On se connaissait par des amis communs. Je savais qu’il n’était pas indifférent à moi puisque nous nous étions croisés à un événement spécial dans ma ville où il avait confié son intérêt à ses amis, qui l’avaient confié à leur tour aux miennes, pour finir par se rendre à mes oreilles. Le jeu du téléphone version cupidon. C’était le genre de petit tannant avec qui je ne me visualisais pas. C’est ce que je pensais à ce moment.

Nous avons commencé à nous parler. Je le trouvais drôle, je le trouvais gentil, ses compliments me faisaient plaisir. Je le trouvais cute, beau, attentionné. Je me surprenais parfois à m’impatienter à recevoir un de ses messages, à espérer le croiser en faisant des commissions ou à l’entraînement. L’attachement se développait peu à peu à coup de messages, tandis que ma vigilance, elle, fléchissait. Mes amies tentaient de me ramener à l’ordre en me disant qu’on était complètement différents l’un de l’autre. Je me suis entêtée à vouloir me faire mon idée par moi-même. Je me disais qu’il pouvait avoir un bon fond et qu’un futur ne pouvait pas être condamné à des prédictions basées sur des routes plus sinueuses de chemins autrefois empruntés. J’étais qui pour le juger si je n’avais pas marché dans ses souliers? Et puis, s’il y avait quelque chose qui cloche, j’étais assez grande pour tourner les talons au bon moment.

fille qui marche de dos automneSource image: Unsplash

Il me faisait sentir importante, désirée, merveilleuse. Il me répétait sans cesse qu’il se trouvait chanceux de côtoyer une fille comme moi parce que j’étais pour lui intelligente, belle, drôle et spéciale. Il était fier de me présenter à sa famille et à ses amis et ceux-ci m’appréciaient. Nous avons fini par sortir ensemble. Ça allait bien. J’étais contente de ne pas m’être fiée aux commentaires désobligeants à son égard puisque je me serais éloignée de cette relation ô combien merveilleuse, loin de me douter de ce qui m’attendait.

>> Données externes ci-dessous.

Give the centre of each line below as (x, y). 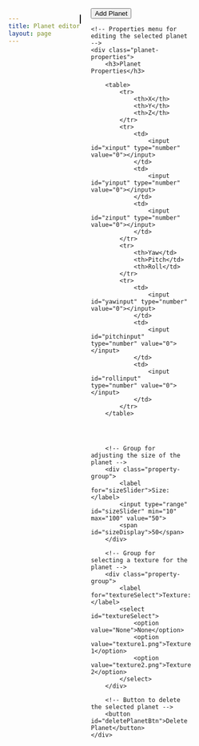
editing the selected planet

On avait des accrochages comme dans tous les couples. Certains accrochages me laissaient perplexe et me faisaient dire « voyons, c’est dont ben intense ce comportement-là » ou « pourquoi se mettre en colère pour cette banalité? ». Ça arrivait une fois de temps en temps, une ou deux fois par mois. Je me disais qu’il avait un très gros problème de gestion de la colère, mais je n’en faisais pas de drame parce que j’avais aussi un problème de gestion de l’anxiété, donc je me disais qu’on avait chacun nos bobos. J’essayais de le tempérer et ça fonctionnait. Il m’écoutait quand j’étais angoissée et me rassurait. L’équilibre était préservé, du moins jusqu’à maintenant.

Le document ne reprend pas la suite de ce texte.